More importantly, I'm taking on a big chunk of debt (though not nearly as big as some do), plus going back to school for three years, which many Ph.D.s either do not want to or cannot do. And then, of course, there's the fact that lots and lots of people would be MISERABLE going into law, so I'm not at all suggesting that because going to law school has worked as a transition for me, it would help everyone. (Brief digression: That's what kind of kills me about some of the naysayers about law school. As the legal profession has suffered recently, there are lots of people on the web saying, DON'T GO TO LAW SCHOOL! JUST DON'T DO IT!, etc. etc. And for some reason a ton of them keep suggesting that people should go to nursing school instead, because there will always be a demand for nurses and you'll make decent money. And I always want to respond: But what on earth makes you think I WANT to be a nurse?

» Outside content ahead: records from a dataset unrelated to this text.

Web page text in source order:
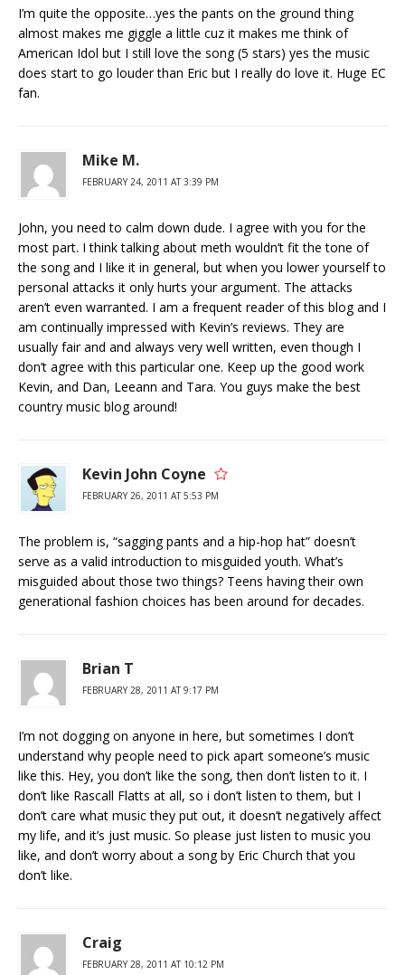
I’m quite the opposite…yes the pants on the ground thing
almost makes me giggle a little cuz it makes me think of
American Idol but I still love the song (5 stars) yes the music
does start to go louder than Eric but I really do love it. Huge EC
fan.
Mike M.
FEBRUARY 24, 2011 AT 3:39 PM
John, you need to calm down dude. I agree with you for the
most part. I think talking about meth wouldn’t fit the tone of
the song and I like it in general, but when you lower yourself to
personal attacks it only hurts your argument. The attacks
aren’t even warranted. I am a frequent reader of this blog and I
am continually impressed with Kevin’s reviews. They are
usually fair and and always very well written, even though I
don’t agree with this particular one. Keep up the good work
Kevin, and Dan, Leeann and Tara. You guys make the best
country music blog around!
Kevin John Coyne
FEBRUARY 26, 2011 AT 5:53 PM
The problem is, “sagging pants and a hip-hop hat” doesn’t
serve as a valid introduction to misguided youth. What’s
misguided about those two things? Teens having their own
generational fashion choices has been around for decades.
Brian T
FEBRUARY 28, 2011 AT 9:17 PM
I’m not dogging on anyone in here, but sometimes I don’t
understand why people need to pick apart someone’s music
like this. Hey, you don’t like the song, then don’t listen to it. I
don’t like Rascall Flatts at all, so i don’t listen to them, but I
don’t care what music they put out, it doesn’t negatively affect
my life, and it’s just music. So please just listen to music you
like, and don’t worry about a song by Eric Church that you
don’t like.
Craig
FEBRUARY 28, 2011 AT 10:12 PM
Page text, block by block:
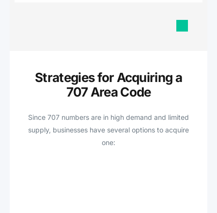
Strategies for Acquiring a
707 Area Code
Since 707 numbers are in high demand and limited
supply, businesses have several options to acquire
one:
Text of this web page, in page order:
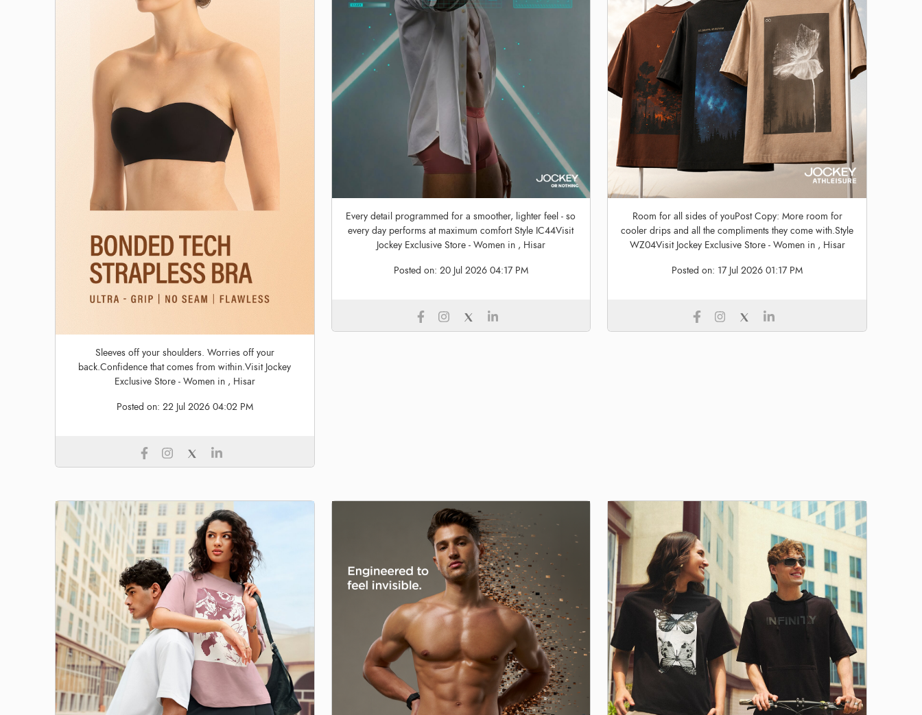
Sleeves off your shoulders. Worries off your
back.Confidence that comes from within.Visit Jockey
Exclusive Store - Women in , Hisar
Posted on: 22 Jul 2026 04:02 PM
Every detail programmed for a smoother, lighter feel - so
every day performs at maximum comfort Style IC44Visit
Jockey Exclusive Store - Women in , Hisar
Posted on: 20 Jul 2026 04:17 PM
Room for all sides of youPost Copy: More room for
cooler drips and all the compliments they come with.Style
WZ04Visit Jockey Exclusive Store - Women in , Hisar
Posted on: 17 Jul 2026 01:17 PM
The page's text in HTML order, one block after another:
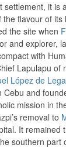
settlement, it is
flavour of
the site when
and explorer,
with
Lapulapu of
López de
Cebu and
mission in
removal to
It remained
southern part
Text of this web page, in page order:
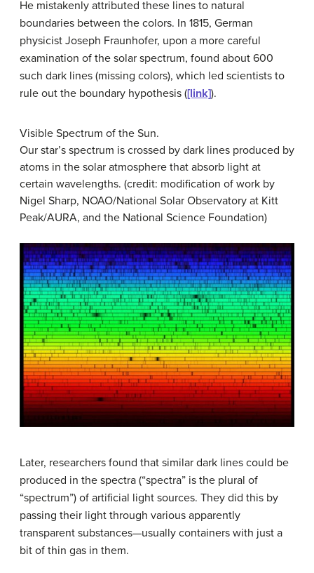
He mistakenly attributed these lines to natural
boundaries between the colors. In 1815, German
physicist Joseph Fraunhofer, upon a more careful
examination of the solar spectrum, found about 600
such dark lines (missing colors), which led scientists to
rule out the boundary hypothesis ([link]).
Visible Spectrum of the Sun.
Our star’s spectrum is crossed by dark lines produced by
atoms in the solar atmosphere that absorb light at
certain wavelengths. (credit: modification of work by
Nigel Sharp, NOAO/National Solar Observatory at Kitt
Peak/AURA, and the National Science Foundation)
Later, researchers found that similar dark lines could be
produced in the spectra (“spectra” is the plural of
“spectrum”) of artificial light sources. They did this by
passing their light through various apparently
transparent substances—usually containers with just a
bit of thin gas in them.
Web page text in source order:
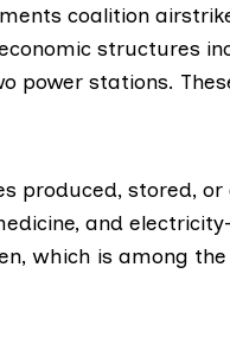
coalition
structures
power stations.
produced, stored,
and
which is among
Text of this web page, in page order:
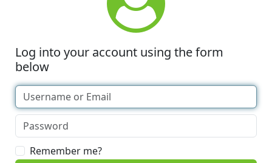
Log into your account using the form
below
Remember me?
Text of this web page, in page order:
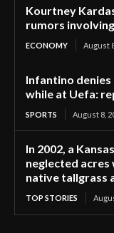
Kourtney
rumors
ECONOMY August
Infantino
while at Uefa:
SPORTS August 8,
In 2002, a
neglected
native tallgrass
TOP STORIES
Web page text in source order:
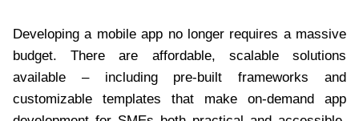
Developing a mobile app no longer requires a massive
budget. There are affordable, scalable solutions
available – including pre-built frameworks and
customizable templates that make on-demand app
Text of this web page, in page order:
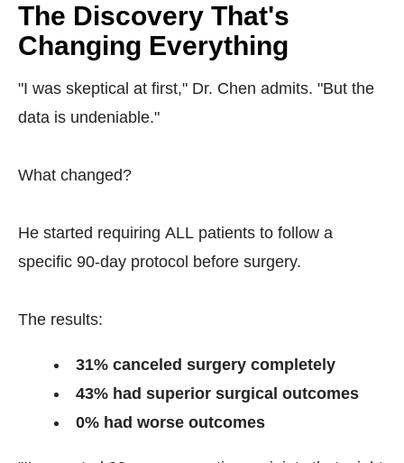
The Discovery That's
Changing Everything
"I was skeptical at first," Dr. Chen admits. "But the
data is undeniable."
What changed?
He started requiring ALL patients to follow a
specific 90-day protocol before surgery.
The results:
31% canceled surgery completely
43% had superior surgical outcomes
0% had worse outcomes
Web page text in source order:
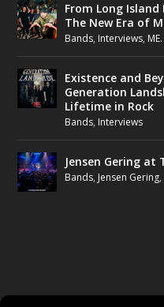
From Long
The New Era of
Bands, Interviews, ME.
Existence and
Generation
Lifetime in Rock
Bands, Interviews
Jensen Gering at
Bands, Jensen Gering,
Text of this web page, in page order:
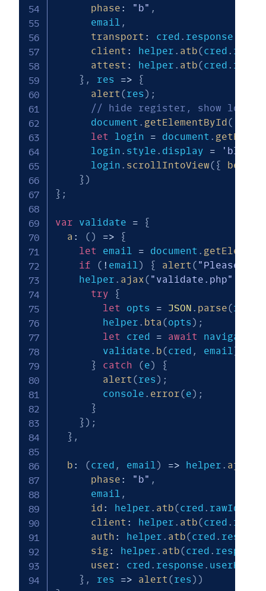
phase : "b" ,
      email
,
transport : cred . response
client : helper . atb(cred .
attest : helper . atb(cred .
} , res =>
{
alert (res ) ;
// hide register, show login
      document
. getElementById(
let login = document .
      login
. style . display = 'block'
      login
. scrollIntoView( {
} )
} ;
var validate =
{
a : ( ) =>
{
let email = document .
if
( ! email) { alert ( "Please
    helper
. ajax( "validate.php"
try
{
let opts = JSON . parse(res
        helper
. bta (opts ) ;
let cred = await navigator
        validate
. b(cred , email)
}
catch (e)
{
alert (res ) ;
        console
. error(e) ;
}
} ) ;
} ,
b : (cred , email) => helper . ajax
phase : "b" ,
      email
,
id : helper . atb(cred . rawId
client : helper . atb(cred .
auth : helper . atb(cred .
sig : helper . atb(cred . response
user : cred . response .
} , res => alert (res ) )
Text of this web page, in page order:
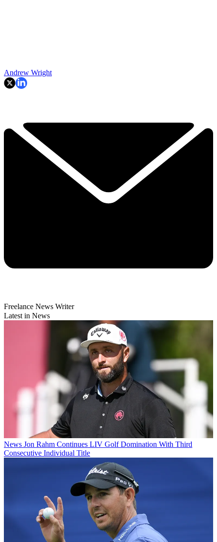
Andrew Wright
Freelance News Writer
Latest in News
News Jon Rahm Continues LIV Golf Domination With Third
Consecutive Individual Title
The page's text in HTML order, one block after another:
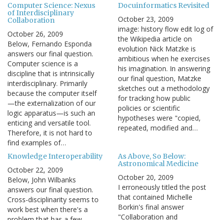
Computer Science: Nexus
of Interdisciplinary
Collaboration
October 26, 2009
Below, Fernando Esponda
answers our final question.
Computer science is a
discipline that is intrinsically
interdisciplinary. Primarily
because the computer itself
—the externalization of our
logic apparatus—is such an
enticing and versatile tool.
Therefore, it is not hard to
find examples of…
Docuinformatics Revisited
October 23, 2009
image: history flow edit log of
the Wikipedia article on
evolution Nick Matzke is
ambitious when he exercises
his imagination. In answering
our final question, Matzke
sketches out a methodology
for tracking how public
policies or scientific
hypotheses were "copied,
repeated, modified and…
Knowledge Interoperability
October 22, 2009
Below, John Wilbanks
answers our final question.
Cross-disciplinarity seems to
work best when there's a
As Above, So Below:
Astronomical Medicine
October 20, 2009
I erroneously titled the post
that contained Michelle
Borkin's final answer
"Collaboration and
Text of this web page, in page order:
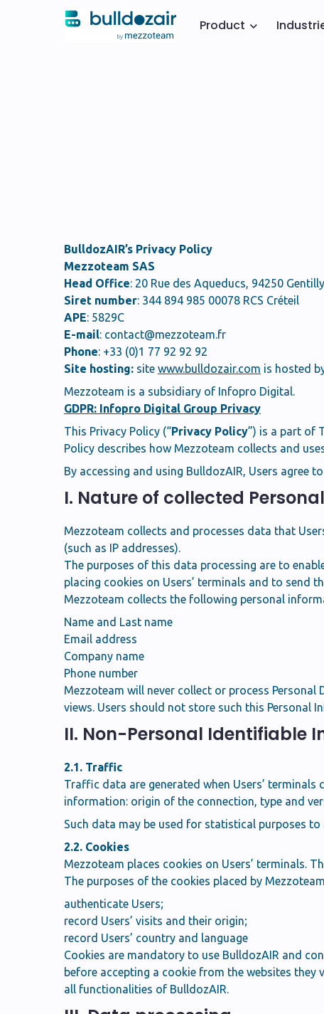
Product
BulldozAIR’s Privacy Policy
Mezzoteam SAS
Head Office: 20 Rue des Aqueducs, 94250
Siret number: 344 894 985 00078 RCS Créteil
APE: 5829C
E-mail: contact@mezzoteam.fr
Phone: +33 (0)1 77 92 92 92
Site hosting: site www.bulldozair.com is hosted
Mezzoteam is a subsidiary of Infopro Digital.
GDPR: Infopro Digital Group Privacy
This Privacy Policy (“Privacy Policy”) is a part of
Policy describes how Mezzoteam collects and
By accessing and using BulldozAIR, Users
I. Nature of collected
Mezzoteam collects and processes data that
(such as IP addresses).
The purposes of this data processing are to
placing cookies on Users’ terminals and to send
Mezzoteam collects the following personal
Name and Last name
Email address
Company name
Phone number
Mezzoteam will never collect or process
views. Users should not store such this Personal
II. Non-Personal Identifiable
2.1. Traffic
Traffic data are generated when Users’
information: origin of the connection, type and
Such data may be used for statistical purposes
2.2. Cookies
Mezzoteam places cookies on Users’ terminals.
The purposes of the cookies placed by
authenticate Users;
record Users’ visits and their origin;
record Users’ country and language
Cookies are mandatory to use BulldozAIR and
before accepting a cookie from the websites they
all functionalities of BulldozAIR.
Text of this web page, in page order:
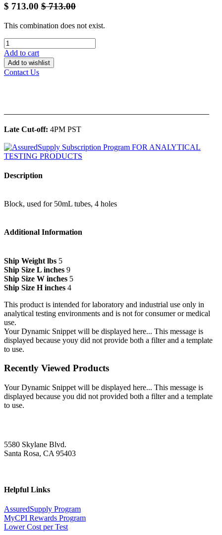
$ 713.00 $713.00
This combination does not exist.
Add to cart
Add to wishlist
Contact Us
Late Cut-off: 4PM PST
Description
Block, used for 50mL tubes, 4 holes
Additional Information
Ship Weight lbs 5
Ship Size L inches 9
Ship Size W inches 5
Ship Size H inches 4
This product is intended for laboratory and industrial use only in
analytical testing environments and is not for consumer or medical
use.
Your Dynamic Snippet will be displayed here... This message is
displayed because youy did not provide both a filter and a template
to use.
Recently Viewed Products
Your Dynamic Snippet will be displayed here... This message is
displayed because you did not provided both a filter and a template
to use.
5580 Skylane Blvd.
Santa Rosa, CA 95403
Helpful Links
AssuredSupply Program
MyCPI Rewards Program
Lower Cost per Test
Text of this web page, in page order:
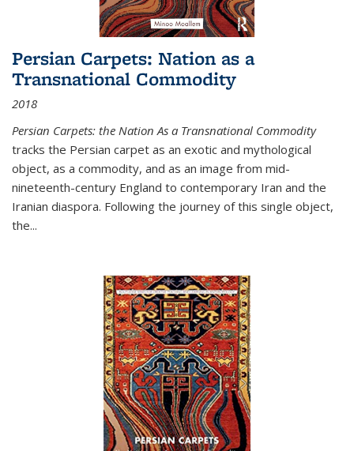
Persian Carpets: Nation as a
Transnational Commodity
2018
Persian Carpets: the Nation As a Transnational Commodity
tracks the Persian carpet as an exotic and mythological
object, as a commodity, and as an image from mid-
nineteenth-century England to contemporary Iran and the
Iranian diaspora. Following the journey of this single object,
the...
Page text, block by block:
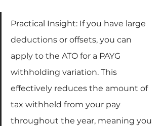
Practical Insight: If you have large
deductions or offsets, you can
apply to the ATO for a PAYG
withholding variation. This
effectively reduces the amount of
tax withheld from your pay
throughout the year, meaning you
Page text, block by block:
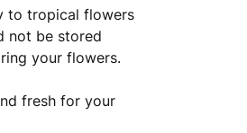
to tropical flowers
not be stored
your flowers.
fresh for your
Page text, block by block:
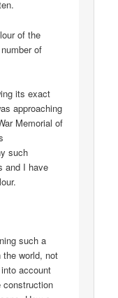
of the
of
its exact
approaching
Memorial of
such
and I have
such a
the world, not
account
construction
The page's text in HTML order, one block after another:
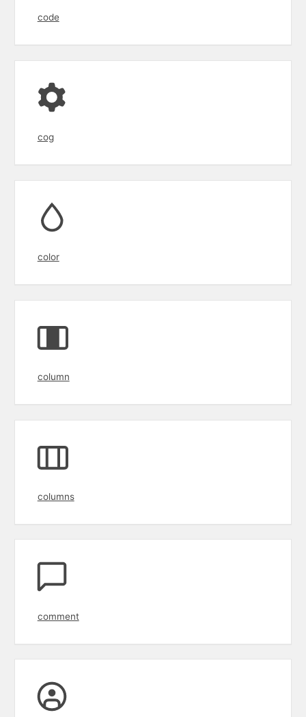
code
cog
color
column
columns
comment
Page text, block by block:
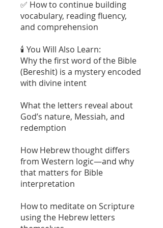
✅ How to continue building
vocabulary, reading fluency,
and comprehension
🕯️ You Will Also Learn:
Why the first word of the Bible
(Bereshit) is a mystery encoded
with divine intent
What the letters reveal about
God’s nature, Messiah, and
redemption
How Hebrew thought differs
from Western logic—and why
that matters for Bible
interpretation
How to meditate on Scripture
using the Hebrew letters
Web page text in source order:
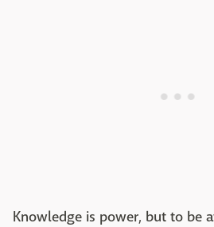
Knowledge is power, but to be
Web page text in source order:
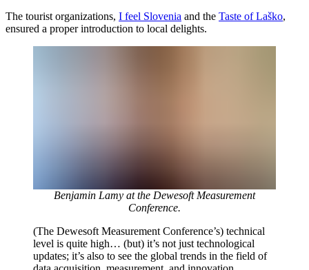
The tourist organizations, I feel Slovenia and the Taste of Laško,
ensured a proper introduction to local delights.
Benjamin Lamy at the Dewesoft Measurement
Conference.
(The Dewesoft Measurement Conference’s) technical
level is quite high… (but) it’s not just technological
updates; it’s also to see the global trends in the field of
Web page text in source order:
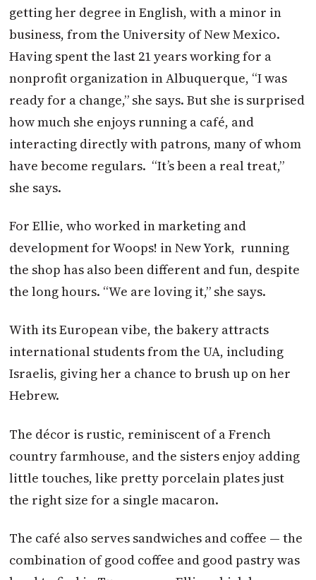
getting her degree in English, with a minor in
business, from the University of New Mexico.
Having spent the last 21 years working for a
nonprofit organization in Albuquerque, “I was
ready for a change,” she says. But she is surprised
how much she enjoys running a café, and
interacting directly with patrons, many of whom
have become regulars. “It’s been a real treat,”
she says.
For Ellie, who worked in marketing and
development for Woops! in New York, running
the shop has also been different and fun, despite
the long hours. “We are loving it,” she says.
With its European vibe, the bakery attracts
international students from the UA, including
Israelis, giving her a chance to brush up on her
Hebrew.
The décor is rustic, reminiscent of a French
country farmhouse, and the sisters enjoy adding
little touches, like pretty porcelain plates just
the right size for a single macaron.
The café also serves sandwiches and coffee — the
combination of good coffee and good pastry was
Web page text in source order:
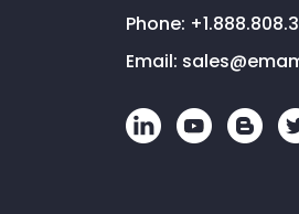
Phone:
Email:
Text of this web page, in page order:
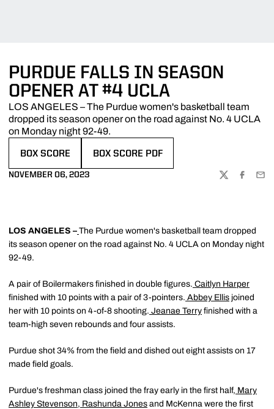
PURDUE FALLS IN SEASON
OPENER AT #4 UCLA
LOS ANGELES – The Purdue women's basketball team
dropped its season opener on the road against No. 4 UCLA
on Monday night 92-49.
BOX SCORE BOX SCORE PDF
NOVEMBER 06, 2023
TWITTER
LOS ANGELES – The Purdue women's basketball team dropped
its season opener on the road against No. 4 UCLA on Monday night
92-49.
A pair of Boilermakers finished in double figures. Caitlyn Harper
finished with 10 points with a pair of 3-pointers. Abbey Ellis joined
her with 10 points on 4-of-8 shooting. Jeanae Terry finished with a
team-high seven rebounds and four assists.
Purdue shot 34% from the field and dished out eight assists on 17
made field goals.
Purdue's freshman class joined the fray early in the first half, Mary
Ashley Stevenson, Rashunda Jones and McKenna were the first
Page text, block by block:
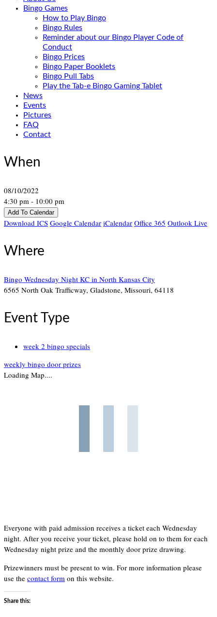
Bingo Games
How to Play Bingo
Bingo Rules
Reminder about our Bingo Player Code of
Conduct
Bingo Prices
Bingo Paper Booklets
Bingo Pull Tabs
Play the Tab-e Bingo Gaming Tablet
News
Events
Pictures
FAQ
Contact
When
08/10/2022
4:30 pm - 10:00 pm
Add To Calendar
Download ICS Google Calendar iCalendar Office 365 Outlook Live
Where
Bingo Wednesday Night KC in North Kansas City
6565 North Oak Trafficway, Gladstone, Missouri, 64118
Event Type
week 2 bingo specials
weekly bingo door prizes
Loading Map....
Everyone with paid admission receives a ticket each Wednesday
night. After you receive your ticket, please hold on to them for each
Wednesday night prize and the monthly door prize drawing.
Prizewinners must be present to win. For more information please
use the contact form on this website.
Share this:
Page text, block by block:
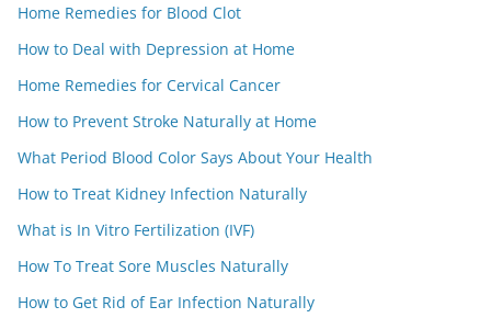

What the hell overlap is there between lawyerly skills/interests and nursing ones? What on earth similarity is there between those two professions? I mean, there is, in that both professions require intelligence, analytical skill, and in a lot of cases, the ability to deal with people/clients who have some kind of problem. But I'd suggest that day-to-day experiences of a nurse and a lawyer are pretty different!)
So, no, law school is not THE answer. But it is, for me, AN answer, at least at the moment, and it has had the benefit of removing me completely from my former profession and immersing me in a new one. I really really admire former academics who carve out new and exciting careers for themselves, creating their own niches where their interests and abilities intersect with the non-academic world. But I've never thought I would be able to do that, and am willing to take on the debt to have someone/something else provide the structure of training me into a new career.
So, no: I don't miss academia at all. It feels long ago and far away, and I'm amazed sometimes to remember that I used to stand up in front of a room full of people every day and try to guide them on a journey through the past. I had to write on the board once last semester, and a really visceral, muscle-based memory hit me: I used to do this all the time. But there's no emotional punch to such a memory -- just a little faded nostalgia, along with a sense of wonder: Really? I did that? Not because I wonder that I could; just why I would do so in the first place.